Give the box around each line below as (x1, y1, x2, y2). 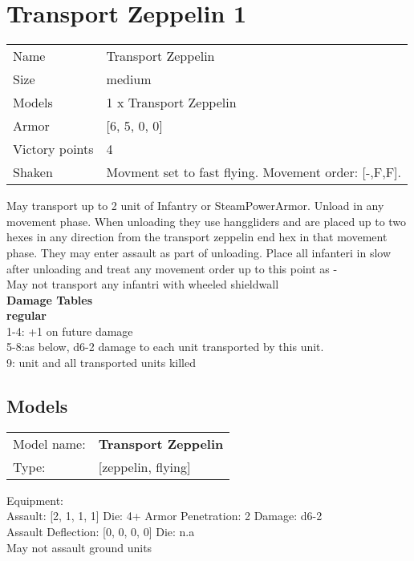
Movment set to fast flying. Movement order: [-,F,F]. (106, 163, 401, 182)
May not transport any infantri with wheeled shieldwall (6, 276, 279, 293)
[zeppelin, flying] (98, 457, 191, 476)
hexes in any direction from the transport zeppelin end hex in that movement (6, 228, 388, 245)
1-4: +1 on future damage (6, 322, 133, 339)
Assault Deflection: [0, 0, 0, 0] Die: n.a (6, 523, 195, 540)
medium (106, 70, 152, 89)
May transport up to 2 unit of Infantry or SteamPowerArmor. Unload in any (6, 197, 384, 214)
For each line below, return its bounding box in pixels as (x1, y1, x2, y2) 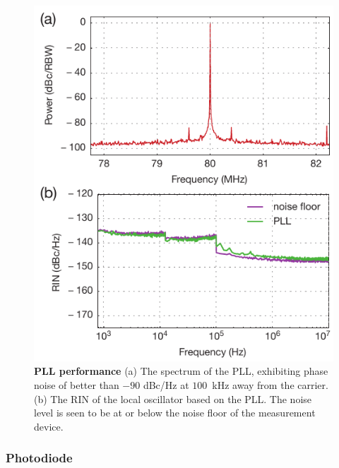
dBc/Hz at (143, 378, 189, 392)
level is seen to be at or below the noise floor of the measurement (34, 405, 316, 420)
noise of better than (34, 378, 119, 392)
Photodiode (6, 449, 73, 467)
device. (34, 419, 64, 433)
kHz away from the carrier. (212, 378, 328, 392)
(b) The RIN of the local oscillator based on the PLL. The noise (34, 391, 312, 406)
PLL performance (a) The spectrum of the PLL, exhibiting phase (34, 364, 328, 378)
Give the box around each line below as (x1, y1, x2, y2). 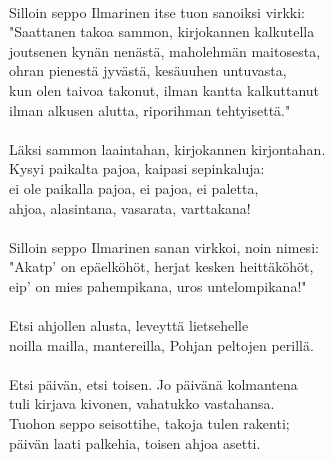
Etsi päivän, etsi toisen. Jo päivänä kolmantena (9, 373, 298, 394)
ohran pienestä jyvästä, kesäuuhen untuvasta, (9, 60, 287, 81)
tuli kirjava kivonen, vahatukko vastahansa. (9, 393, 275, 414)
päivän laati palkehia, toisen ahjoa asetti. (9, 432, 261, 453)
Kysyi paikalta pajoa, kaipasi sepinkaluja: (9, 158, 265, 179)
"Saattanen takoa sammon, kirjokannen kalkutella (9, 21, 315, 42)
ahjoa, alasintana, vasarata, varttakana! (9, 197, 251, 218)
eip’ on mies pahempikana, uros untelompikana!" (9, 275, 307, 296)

* WHAT YOU WILL DO
The lines wanted are those from the one with "Etsi päivän, etsi" through the last line of the records, repeated exactly and with both ends included.

* TASK ANSWER
Etsi päivän, etsi toisen. Jo päivänä kolmantena (9, 373, 298, 394)
ohran pienestä jyvästä, kesäuuhen untuvasta, (9, 60, 287, 81)
tuli kirjava kivonen, vahatukko vastahansa. (9, 393, 275, 414)
päivän laati palkehia, toisen ahjoa asetti. (9, 432, 261, 453)
Kysyi paikalta pajoa, kaipasi sepinkaluja: (9, 158, 265, 179)
"Saattanen takoa sammon, kirjokannen kalkutella (9, 21, 315, 42)
ahjoa, alasintana, vasarata, varttakana! (9, 197, 251, 218)
eip’ on mies pahempikana, uros untelompikana!" (9, 275, 307, 296)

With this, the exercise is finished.